▸ WORK REQUIRED
Transcribe each record exactly. Include every one.

▸ AVAILABLE DATA
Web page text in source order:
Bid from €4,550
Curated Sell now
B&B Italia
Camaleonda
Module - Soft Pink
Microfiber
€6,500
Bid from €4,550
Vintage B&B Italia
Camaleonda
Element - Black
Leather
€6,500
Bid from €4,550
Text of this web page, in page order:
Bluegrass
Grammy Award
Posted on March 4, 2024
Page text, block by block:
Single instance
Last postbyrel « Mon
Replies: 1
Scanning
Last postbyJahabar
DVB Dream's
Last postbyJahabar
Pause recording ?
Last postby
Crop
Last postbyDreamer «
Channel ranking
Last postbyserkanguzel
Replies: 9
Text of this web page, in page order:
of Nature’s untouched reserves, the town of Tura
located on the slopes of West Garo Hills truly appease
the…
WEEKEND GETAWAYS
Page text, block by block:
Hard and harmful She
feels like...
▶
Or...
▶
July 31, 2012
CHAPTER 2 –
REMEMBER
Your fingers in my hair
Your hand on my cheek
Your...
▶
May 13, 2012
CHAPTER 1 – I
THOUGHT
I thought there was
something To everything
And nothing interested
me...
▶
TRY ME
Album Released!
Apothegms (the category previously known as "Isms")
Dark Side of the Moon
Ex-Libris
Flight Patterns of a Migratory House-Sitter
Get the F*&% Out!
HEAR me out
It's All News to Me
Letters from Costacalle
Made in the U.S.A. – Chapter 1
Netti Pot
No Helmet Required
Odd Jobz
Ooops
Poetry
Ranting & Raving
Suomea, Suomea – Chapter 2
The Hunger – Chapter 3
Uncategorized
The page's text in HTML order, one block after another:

▸ TASK ANSWER
Web page text in source order:
Bid from €4,550
Curated Sell now
B&B Italia
Camaleonda
Module - Soft Pink
Microfiber
€6,500
Bid from €4,550
Vintage B&B Italia
Camaleonda
Element - Black
Leather
€6,500
Bid from €4,550
Text of this web page, in page order:
Bluegrass
Grammy Award
Posted on March 4, 2024
Page text, block by block:
Single instance
Last postbyrel « Mon
Replies: 1
Scanning
Last postbyJahabar
DVB Dream's
Last postbyJahabar
Pause recording ?
Last postby
Crop
Last postbyDreamer «
Channel ranking
Last postbyserkanguzel
Replies: 9
Text of this web page, in page order:
of Nature’s untouched reserves, the town of Tura
located on the slopes of West Garo Hills truly appease
the…
WEEKEND GETAWAYS
Page text, block by block:
Hard and harmful She
feels like...
▶
Or...
▶
July 31, 2012
CHAPTER 2 –
REMEMBER
Your fingers in my hair
Your hand on my cheek
Your...
▶
May 13, 2012
CHAPTER 1 – I
THOUGHT
I thought there was
something To everything
And nothing interested
me...
▶
TRY ME
Album Released!
Apothegms (the category previously known as "Isms")
Dark Side of the Moon
Ex-Libris
Flight Patterns of a Migratory House-Sitter
Get the F*&% Out!
HEAR me out
It's All News to Me
Letters from Costacalle
Made in the U.S.A. – Chapter 1
Netti Pot
No Helmet Required
Odd Jobz
Ooops
Poetry
Ranting & Raving
Suomea, Suomea – Chapter 2
The Hunger – Chapter 3
Uncategorized
The page's text in HTML order, one block after another:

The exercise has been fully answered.